What Happens Inside the Brain
When researchers examine the brains of kuru patients under a microscope, they find widespread clusters of misfolded prion protein that form distinctive round deposits known as “kuru plaques.” These plaques are unusually prominent and found throughout the brain, particularly in the cerebellum. The surrounding tissue shows the sponge-like holes characteristic of all prion diseases. This pattern of damage, concentrated in the brain’s coordination center rather than its memory and reasoning areas, explains why kuru patients lose control of their bodies before their minds.
The same type of plaque later turned up in cases of CJD that were accidentally transmitted through medical procedures, reinforcing the link between kuru and the broader family of prion diseases.
How Kuru Changed Science
Kuru was the first human prion disease ever identified, and its study reshaped how scientists think about infectious agents.
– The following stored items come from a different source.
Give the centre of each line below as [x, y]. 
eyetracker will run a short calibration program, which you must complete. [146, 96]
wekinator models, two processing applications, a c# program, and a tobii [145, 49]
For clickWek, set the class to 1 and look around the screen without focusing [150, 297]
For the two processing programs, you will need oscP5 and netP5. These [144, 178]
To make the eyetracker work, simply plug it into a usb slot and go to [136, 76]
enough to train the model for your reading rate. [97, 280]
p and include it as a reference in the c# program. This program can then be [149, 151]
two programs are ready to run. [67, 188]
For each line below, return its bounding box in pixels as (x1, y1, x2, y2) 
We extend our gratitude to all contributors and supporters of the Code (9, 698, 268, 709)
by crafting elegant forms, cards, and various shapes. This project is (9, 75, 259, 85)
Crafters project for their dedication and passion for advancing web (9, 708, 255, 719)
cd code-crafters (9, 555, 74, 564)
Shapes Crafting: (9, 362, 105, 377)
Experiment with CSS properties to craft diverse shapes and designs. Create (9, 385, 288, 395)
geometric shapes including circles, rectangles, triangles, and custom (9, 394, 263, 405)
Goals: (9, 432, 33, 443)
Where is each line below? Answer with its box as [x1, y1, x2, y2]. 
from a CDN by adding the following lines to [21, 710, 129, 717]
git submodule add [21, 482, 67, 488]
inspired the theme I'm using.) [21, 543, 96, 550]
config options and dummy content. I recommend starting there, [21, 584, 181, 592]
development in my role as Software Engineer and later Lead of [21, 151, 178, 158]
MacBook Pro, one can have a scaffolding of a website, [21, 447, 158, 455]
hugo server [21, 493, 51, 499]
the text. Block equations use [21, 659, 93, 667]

In the 1950s, American researcher Daniel Carleton Gajdusek traveled to Papua New Guinea and began investigating the epidemic. He and his colleagues demonstrated that kuru could be transmitted to chimpanzees, proving it was infectious rather than purely genetic. This work earned Gajdusek the Nobel Prize in Physiology or Medicine in 1976. The discovery that a protein, rather than a virus or bacterium, could act as an infectious agent was initially met with deep skepticism but eventually became one of the most important breakthroughs in modern neuroscience. It connected kuru to CJD in humans, scrapie in sheep, and later to bovine spongiform encephalopathy (mad cow disease) in cattle.
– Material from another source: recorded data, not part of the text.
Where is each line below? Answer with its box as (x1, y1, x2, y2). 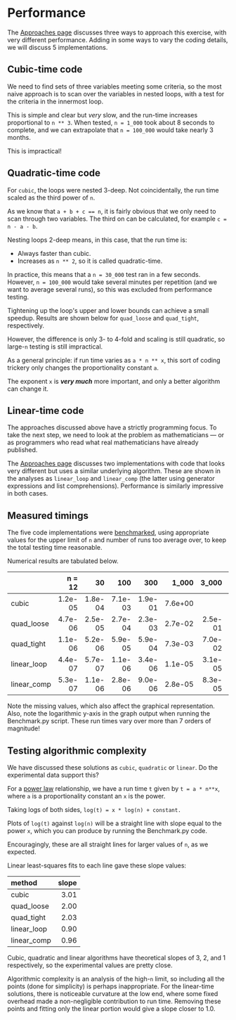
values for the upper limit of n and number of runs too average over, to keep (7, 536, 227, 544)
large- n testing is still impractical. (7, 342, 103, 351)
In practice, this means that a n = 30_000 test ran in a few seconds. (7, 270, 201, 278)
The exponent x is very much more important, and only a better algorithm (7, 377, 221, 385)
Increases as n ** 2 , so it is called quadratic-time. (17, 257, 163, 265)
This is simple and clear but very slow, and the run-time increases (7, 110, 198, 119)
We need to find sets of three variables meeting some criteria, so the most (7, 82, 223, 91)
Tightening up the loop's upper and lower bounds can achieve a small (7, 306, 209, 314)
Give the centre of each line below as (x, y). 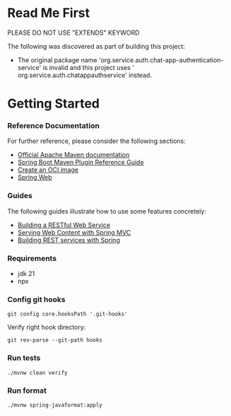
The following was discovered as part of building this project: (96, 46)
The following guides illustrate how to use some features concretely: (107, 211)
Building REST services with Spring (69, 240)
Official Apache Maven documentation (73, 155)
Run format (27, 391)
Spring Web (35, 178)
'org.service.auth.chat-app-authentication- (161, 60)
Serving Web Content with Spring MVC (74, 232)
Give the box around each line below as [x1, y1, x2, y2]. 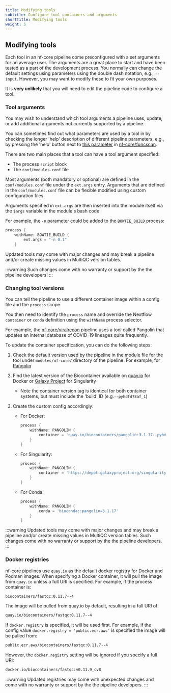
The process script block [12, 161, 67, 167]
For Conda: [20, 489, 44, 495]
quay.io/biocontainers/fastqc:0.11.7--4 [5, 612, 93, 618]
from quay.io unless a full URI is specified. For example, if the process [5, 578, 153, 584]
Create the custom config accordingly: [12, 403, 94, 409]
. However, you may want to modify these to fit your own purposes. [16, 76, 158, 82]
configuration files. [5, 193, 45, 199]
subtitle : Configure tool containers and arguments [5, 12, 117, 17]
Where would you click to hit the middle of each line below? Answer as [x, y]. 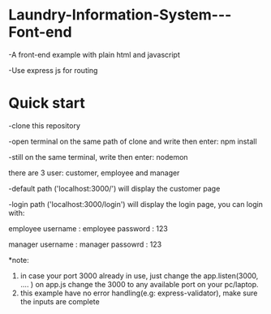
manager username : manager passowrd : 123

A Genetic Legacy of Survival
The kuru epidemic was so devastating that it left a mark on the Fore people’s DNA. Researchers studying survivors and their descendants discovered a genetic variant, known as G127V, in the gene that codes for prion protein. This single amino acid change appears to completely prevent prion disease. In laboratory experiments using mice engineered to carry the human version of this variant, the animals were entirely resistant to infection with both kuru and CJD prions. The variant was found only in people from the kuru-exposed region of Papua New Guinea, and genetic analysis confirmed it was under strong positive selection during the epidemic, meaning individuals who carried it were far more likely to survive and have children.
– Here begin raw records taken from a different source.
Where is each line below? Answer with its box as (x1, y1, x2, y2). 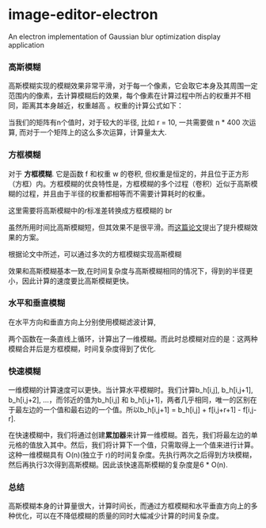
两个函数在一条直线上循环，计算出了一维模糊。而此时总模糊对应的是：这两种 (8, 334, 258, 343)
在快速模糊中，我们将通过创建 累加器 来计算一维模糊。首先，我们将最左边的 (8, 430, 251, 440)
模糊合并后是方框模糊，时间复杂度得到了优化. (8, 343, 157, 354)
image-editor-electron (8, 6, 158, 24)
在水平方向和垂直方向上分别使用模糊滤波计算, (8, 317, 157, 327)
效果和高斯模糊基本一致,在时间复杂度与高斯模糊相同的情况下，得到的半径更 (8, 266, 253, 275)
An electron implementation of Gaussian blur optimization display (8, 32, 221, 41)
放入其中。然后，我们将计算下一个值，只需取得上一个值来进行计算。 (35, 440, 258, 450)

Even in its heterozygous form, meaning a person carried just one copy of the protective variant alongside one normal copy, it provided strong protection against kuru. The misfolded protein encoded by this variant is not only resistant to conversion itself but can actually inhibit the spread of misfolded prions in a dose-dependent way, slowing or stopping the chain reaction that destroys brain tissue.
Current Status
Kuru is essentially extinct. After funerary cannibalism ended in the late 1950s, the number of new cases steadily declined over the following decades. The last known deaths occurred in the 2000s, representing individuals with exceptionally long incubation periods who had been exposed as children before the practice stopped. No new cases have been reported in recent years, and with the transmission route eliminated, the disease is not expected to return. Its legacy, however, endures in the scientific understanding of prion diseases and in the protective genetic adaptations still carried by the Fore people.